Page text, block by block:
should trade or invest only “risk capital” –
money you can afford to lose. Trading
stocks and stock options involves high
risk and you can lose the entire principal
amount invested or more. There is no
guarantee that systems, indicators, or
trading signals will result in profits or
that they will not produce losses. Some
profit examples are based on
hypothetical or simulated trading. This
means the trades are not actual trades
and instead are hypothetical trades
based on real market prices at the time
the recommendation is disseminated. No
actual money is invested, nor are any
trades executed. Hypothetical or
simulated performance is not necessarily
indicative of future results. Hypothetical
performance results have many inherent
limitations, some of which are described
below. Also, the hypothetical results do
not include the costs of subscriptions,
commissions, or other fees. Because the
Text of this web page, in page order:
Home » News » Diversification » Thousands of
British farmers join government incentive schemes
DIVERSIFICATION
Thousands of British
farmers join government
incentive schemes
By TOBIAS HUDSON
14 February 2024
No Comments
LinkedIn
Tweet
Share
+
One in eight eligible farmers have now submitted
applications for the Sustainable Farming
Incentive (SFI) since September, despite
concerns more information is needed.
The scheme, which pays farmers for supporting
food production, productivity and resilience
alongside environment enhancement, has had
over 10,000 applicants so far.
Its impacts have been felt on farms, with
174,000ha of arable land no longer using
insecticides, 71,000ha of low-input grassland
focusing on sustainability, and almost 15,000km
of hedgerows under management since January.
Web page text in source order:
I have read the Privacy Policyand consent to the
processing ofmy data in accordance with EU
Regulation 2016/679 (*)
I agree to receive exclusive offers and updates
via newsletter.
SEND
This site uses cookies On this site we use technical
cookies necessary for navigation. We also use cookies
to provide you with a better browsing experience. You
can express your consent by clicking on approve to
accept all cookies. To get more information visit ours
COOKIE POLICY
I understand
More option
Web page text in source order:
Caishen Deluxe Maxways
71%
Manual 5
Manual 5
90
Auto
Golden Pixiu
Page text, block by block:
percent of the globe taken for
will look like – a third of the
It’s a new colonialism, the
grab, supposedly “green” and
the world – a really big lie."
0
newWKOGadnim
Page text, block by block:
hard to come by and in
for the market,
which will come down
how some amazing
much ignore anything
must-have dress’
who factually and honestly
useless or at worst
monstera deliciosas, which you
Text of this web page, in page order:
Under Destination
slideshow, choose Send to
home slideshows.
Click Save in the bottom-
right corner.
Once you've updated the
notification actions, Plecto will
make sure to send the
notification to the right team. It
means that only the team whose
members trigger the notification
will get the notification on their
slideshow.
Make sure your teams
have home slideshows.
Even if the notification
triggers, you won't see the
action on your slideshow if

******

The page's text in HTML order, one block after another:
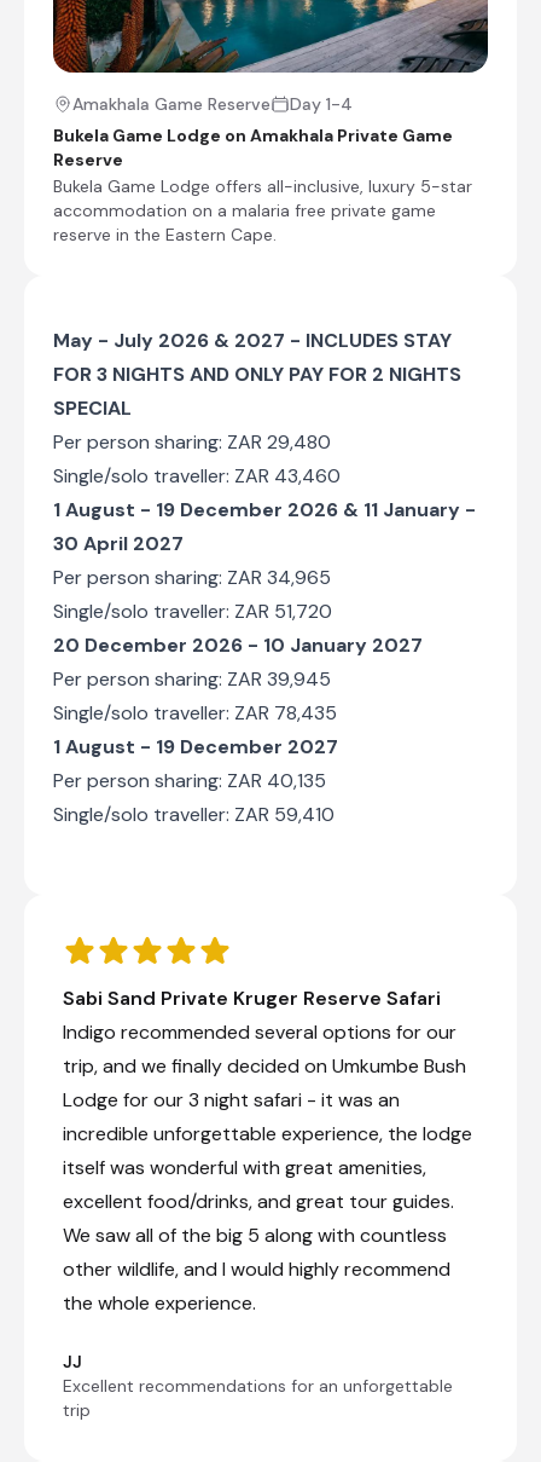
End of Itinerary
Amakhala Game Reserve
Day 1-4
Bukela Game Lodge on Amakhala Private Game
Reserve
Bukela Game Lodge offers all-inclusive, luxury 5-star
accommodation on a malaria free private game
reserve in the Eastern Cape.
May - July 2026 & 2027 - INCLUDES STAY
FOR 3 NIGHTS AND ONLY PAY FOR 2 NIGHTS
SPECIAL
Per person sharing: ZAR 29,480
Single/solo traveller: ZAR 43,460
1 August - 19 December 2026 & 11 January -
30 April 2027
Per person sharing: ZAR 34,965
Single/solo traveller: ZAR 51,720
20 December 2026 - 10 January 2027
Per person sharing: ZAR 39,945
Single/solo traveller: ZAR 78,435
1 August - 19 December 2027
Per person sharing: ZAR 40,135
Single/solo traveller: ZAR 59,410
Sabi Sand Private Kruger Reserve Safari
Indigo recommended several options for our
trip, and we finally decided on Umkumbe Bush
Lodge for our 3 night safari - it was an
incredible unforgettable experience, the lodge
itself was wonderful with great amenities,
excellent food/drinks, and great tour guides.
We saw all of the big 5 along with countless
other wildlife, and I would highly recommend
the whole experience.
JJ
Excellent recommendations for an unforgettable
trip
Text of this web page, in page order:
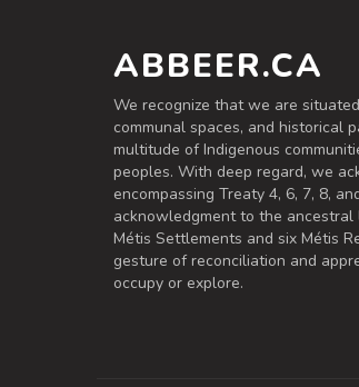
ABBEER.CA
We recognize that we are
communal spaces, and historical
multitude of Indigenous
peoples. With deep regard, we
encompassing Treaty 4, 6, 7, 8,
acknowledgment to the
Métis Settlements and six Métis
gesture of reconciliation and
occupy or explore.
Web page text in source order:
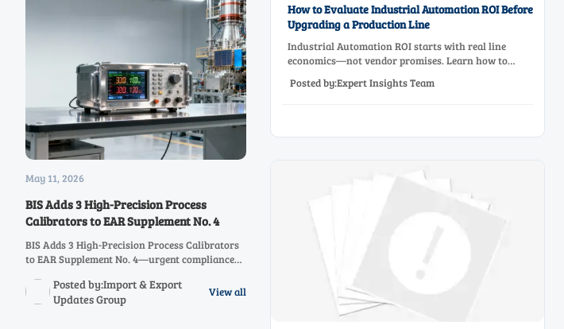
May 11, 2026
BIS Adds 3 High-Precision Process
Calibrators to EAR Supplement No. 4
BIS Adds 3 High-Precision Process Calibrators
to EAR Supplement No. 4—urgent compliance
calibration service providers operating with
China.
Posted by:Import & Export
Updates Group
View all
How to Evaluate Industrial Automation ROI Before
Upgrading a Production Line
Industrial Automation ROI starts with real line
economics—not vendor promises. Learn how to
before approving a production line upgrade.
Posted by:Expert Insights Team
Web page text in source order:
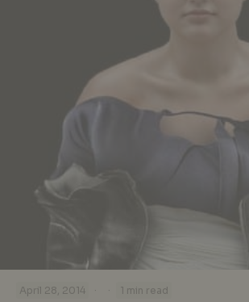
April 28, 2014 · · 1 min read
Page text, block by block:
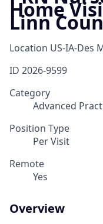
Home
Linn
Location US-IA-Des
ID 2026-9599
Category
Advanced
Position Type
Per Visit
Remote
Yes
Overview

******

_EXERCISE INSTRUCTIONS_. Return all lines in the entries above that carry the word "Calibrators".

_EXPECTED OUTPUT_.
Calibrators to EAR Supplement No. 4
BIS Adds 3 High-Precision Process Calibrators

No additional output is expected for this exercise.